In our current Complex Variables homework assignment, we are given the following problem:
Let $\Omega = \lbrace z \in \Bbb C : |z|<1, Im(z)>0\rbrace $ and $f \in C(\partial\Omega,\Bbb R)$ such that $f(t) = 0$ for $-1 < t < 1$. We are supposed to find a harmonic function $u \in C(\overline\Omega)$ such that $u = f$ on $\partial\Omega$.

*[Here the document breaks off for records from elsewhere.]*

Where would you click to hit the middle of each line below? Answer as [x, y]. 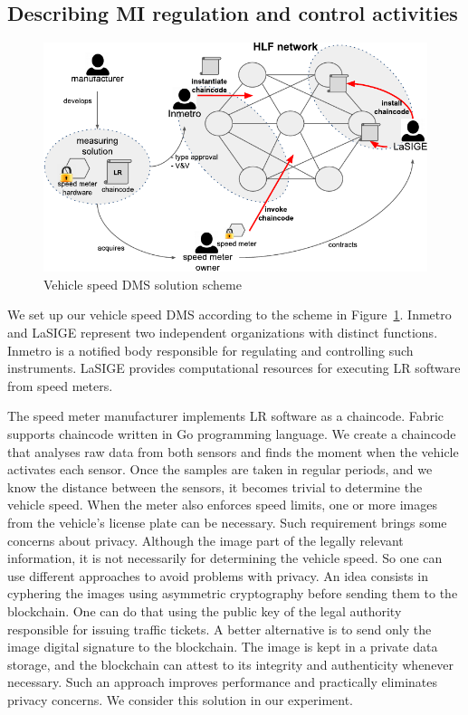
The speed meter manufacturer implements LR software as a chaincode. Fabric [226, 416]
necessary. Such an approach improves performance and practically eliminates [222, 682]
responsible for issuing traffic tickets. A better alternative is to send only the [220, 629]
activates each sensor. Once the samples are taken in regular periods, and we [220, 469]
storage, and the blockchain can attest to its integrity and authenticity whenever [231, 664]
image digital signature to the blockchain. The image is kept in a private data [223, 647]
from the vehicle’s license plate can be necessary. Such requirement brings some [227, 522]
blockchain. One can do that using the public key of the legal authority [205, 610]

When we solved the general Dirichlet problem for the whole disk $B_1$ in class, we used the poisson integral formula, i.e. $u(z) = \frac{1}{2\pi}\int_{|\xi|=1}f(\xi )\frac{1-|z|^2}{|\xi-z|^2}d\xi$ was the solution to $u|_{\partial B_1}=f$ and $\Delta u = 0$. I have tried to modify this integral so that it works for the homework question, without success. I'd be glad for any ideas.
Hint: Define $g$ on the unit circle by setting
$$\begin {cases} g(e^{ix}) = f(e^{ix}),& 0\le x \le \pi \\g(e^{ix}) = -f(e^{-ix}), &-\pi \le x\le 0 \end {cases}$$ Let $u$ be the Poisson integral of $g$ on the closed unit disc.